Eu posso dizer que fazer rir é o que me sustenta. Na prática, com o meu salário que pinga muito bem todo o mês, e também na cuca. O humor sempre foi meu escudo de defesa para qualquer coisa que pudesse me fazer mal: levei um toco do boy? Toma fazer graça. Me passaram a perna? Toma piada pra deixar de ser idiota. Morreu alguém que amava? Bora juntar as irmãs e ir pro enterro gargalhar, mesmo que os olhares reprovadores dos familiares nos ataquem mais uma vez.

Eu não lembro exatamente a primeira vez que alguém riu de algo que eu falei, mas a sensação de receber o aplauso do comediante — a risada — era a melhor coisa que eu já havia senti na vida. Melhor que carinho de mãe, melhor que ganhar brinquedo dos avós, melhor que receber o beijo do primeiro amor: fazer rir era o meu melhor remédio.

Foi quando eu resolvi que queria sentir aquilo pra sempre. Aquela sensação de pertencimento no mundo: se riram de mim, do que eu falei, é porque me amam de verdade. Pessoas conseguem esconder seus sentimentos. Esconder uma risada, é impossível.

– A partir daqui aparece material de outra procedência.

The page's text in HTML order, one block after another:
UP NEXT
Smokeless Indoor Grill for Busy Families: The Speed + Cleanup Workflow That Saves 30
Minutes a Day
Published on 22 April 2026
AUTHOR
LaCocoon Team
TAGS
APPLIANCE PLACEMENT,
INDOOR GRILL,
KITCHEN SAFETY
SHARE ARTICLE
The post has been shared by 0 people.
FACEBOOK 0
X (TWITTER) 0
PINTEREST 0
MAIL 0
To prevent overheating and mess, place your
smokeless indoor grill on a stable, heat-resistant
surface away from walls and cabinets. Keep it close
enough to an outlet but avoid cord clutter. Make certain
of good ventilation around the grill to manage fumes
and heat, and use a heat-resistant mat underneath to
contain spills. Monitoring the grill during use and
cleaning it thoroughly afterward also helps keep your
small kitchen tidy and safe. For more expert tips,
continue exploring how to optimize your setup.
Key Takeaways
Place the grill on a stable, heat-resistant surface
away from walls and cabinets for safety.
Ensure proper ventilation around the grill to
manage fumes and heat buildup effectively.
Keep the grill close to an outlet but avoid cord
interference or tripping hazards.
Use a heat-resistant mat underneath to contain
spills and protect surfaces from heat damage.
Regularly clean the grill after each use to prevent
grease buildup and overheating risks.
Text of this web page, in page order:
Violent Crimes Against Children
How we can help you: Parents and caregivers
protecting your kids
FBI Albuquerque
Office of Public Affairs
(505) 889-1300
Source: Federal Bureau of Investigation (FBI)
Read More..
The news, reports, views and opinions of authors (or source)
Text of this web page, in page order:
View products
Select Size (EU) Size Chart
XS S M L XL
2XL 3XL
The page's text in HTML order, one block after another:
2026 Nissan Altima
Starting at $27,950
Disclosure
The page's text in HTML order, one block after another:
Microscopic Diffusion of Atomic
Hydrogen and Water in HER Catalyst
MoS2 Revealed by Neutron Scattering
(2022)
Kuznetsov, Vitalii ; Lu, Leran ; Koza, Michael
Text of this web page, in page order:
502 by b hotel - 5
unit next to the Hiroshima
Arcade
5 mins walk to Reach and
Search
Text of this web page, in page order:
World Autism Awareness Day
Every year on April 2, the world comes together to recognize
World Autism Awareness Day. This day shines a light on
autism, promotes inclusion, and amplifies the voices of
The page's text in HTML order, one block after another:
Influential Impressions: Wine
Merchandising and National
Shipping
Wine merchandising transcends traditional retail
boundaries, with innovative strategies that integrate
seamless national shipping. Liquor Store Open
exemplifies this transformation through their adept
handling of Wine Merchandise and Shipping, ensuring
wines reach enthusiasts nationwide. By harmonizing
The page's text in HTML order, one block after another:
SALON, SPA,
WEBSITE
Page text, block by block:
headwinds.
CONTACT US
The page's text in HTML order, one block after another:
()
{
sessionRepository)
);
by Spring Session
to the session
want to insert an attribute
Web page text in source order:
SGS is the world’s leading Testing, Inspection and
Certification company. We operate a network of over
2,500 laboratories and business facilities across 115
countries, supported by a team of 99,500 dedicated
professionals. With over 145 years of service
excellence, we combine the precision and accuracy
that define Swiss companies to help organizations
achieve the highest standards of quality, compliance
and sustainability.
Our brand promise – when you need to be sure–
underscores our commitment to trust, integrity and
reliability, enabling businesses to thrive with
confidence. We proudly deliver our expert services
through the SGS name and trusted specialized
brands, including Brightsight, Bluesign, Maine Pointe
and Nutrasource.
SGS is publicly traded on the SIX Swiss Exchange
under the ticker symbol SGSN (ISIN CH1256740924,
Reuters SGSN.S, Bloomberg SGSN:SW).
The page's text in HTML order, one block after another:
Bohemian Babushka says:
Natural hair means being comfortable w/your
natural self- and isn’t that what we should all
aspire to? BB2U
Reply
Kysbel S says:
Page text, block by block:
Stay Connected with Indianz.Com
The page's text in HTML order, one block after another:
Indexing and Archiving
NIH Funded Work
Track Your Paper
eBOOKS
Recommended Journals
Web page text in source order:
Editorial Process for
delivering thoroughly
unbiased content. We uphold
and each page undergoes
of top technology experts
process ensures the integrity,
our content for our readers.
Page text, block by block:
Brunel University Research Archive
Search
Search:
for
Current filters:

Eu fiz rir algumas memoráveis vezes da minha vida. Com as minhas escritas, no palco e algumas vezes em postagens em redes sociais. Pra mim, fazer rir é como ganhar um prêmio todos os dias, é o que sustenta meu fiapo de autoestima, é o que não me deixa olhar na cara da minha analista e dizer: "eu só estou aqui pelo dinheiro, digo, desperdício de dinheiro". Afinal de contas, quer coisa mais engraçada do que você falar com uma pessoa durante uma hora e ela só te responder com perguntas, e você ser idiota o bastante para pagar caro por isso?

Mas…

(Sempre tem um mas…)

Eu não tenho feito ninguém rir. Não tenho tido vontade de rir. Penso todos os dias se estou perdendo o único dom que tinha certeza que me acompanharia até a morte. Parece que fazer rir tem perdido espaço para o "sobreviver", para o "respirar", para o "lamentar".

E pela primeira vez eu não consigo rir da morte. Pela primeira vez, eu e minhas irmãs não conseguimos achar graça da loucura que é você um dia estar falando e rindo, e depois estar deitado numa caixa de madeira com um monte de gente em volta.

A morte deixou de ser engraçada pra mim. Me preocupa se não está chegando a minha hora de pensar que rir, já também não tem mais graça nenhuma.